**INFORMATION GIVEN:**

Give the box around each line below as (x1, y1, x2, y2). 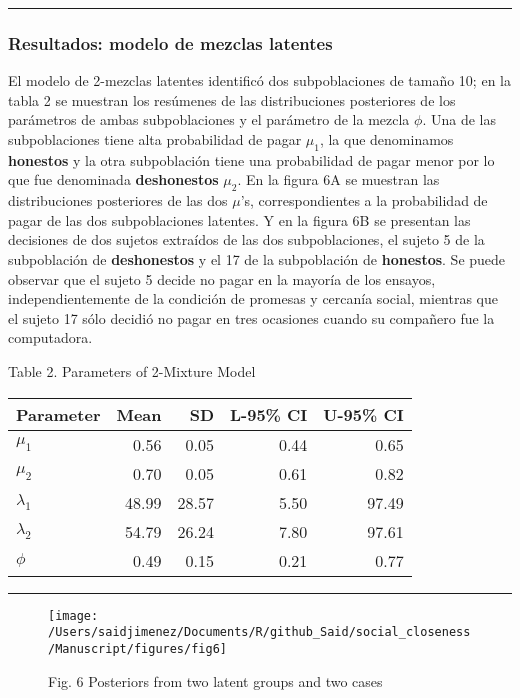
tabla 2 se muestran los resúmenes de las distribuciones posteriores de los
==
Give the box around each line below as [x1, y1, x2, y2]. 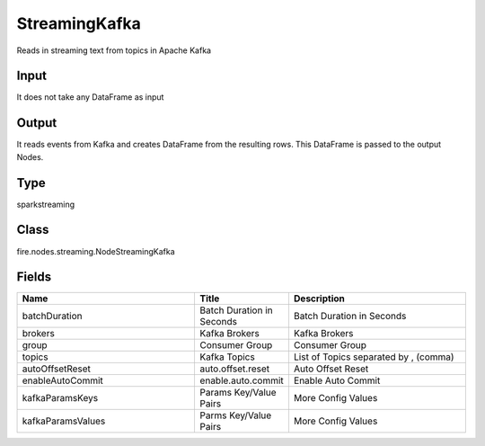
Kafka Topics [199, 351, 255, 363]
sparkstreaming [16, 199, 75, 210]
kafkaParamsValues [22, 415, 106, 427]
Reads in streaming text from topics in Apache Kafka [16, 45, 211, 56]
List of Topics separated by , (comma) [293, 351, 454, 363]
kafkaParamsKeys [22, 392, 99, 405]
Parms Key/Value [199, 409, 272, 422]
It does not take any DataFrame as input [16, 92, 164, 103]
...
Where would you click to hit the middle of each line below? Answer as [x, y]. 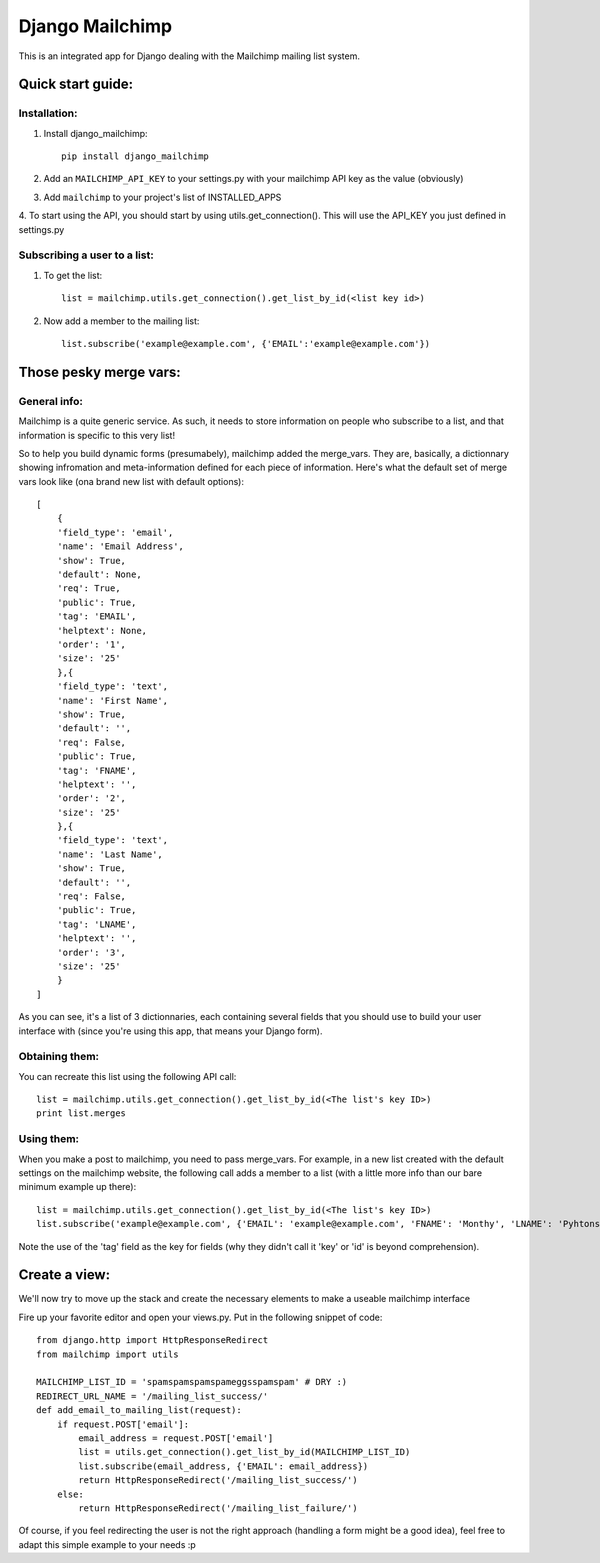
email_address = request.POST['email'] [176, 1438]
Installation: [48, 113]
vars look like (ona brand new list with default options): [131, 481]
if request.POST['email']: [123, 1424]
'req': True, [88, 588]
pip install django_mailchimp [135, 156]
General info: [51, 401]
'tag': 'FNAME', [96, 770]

**EXERCISE PROMPT:** Look through the entries above, find each line containing "request", and copy it.

**OUTPUT:**
email_address = request.POST['email'] [176, 1438]
if request.POST['email']: [123, 1424]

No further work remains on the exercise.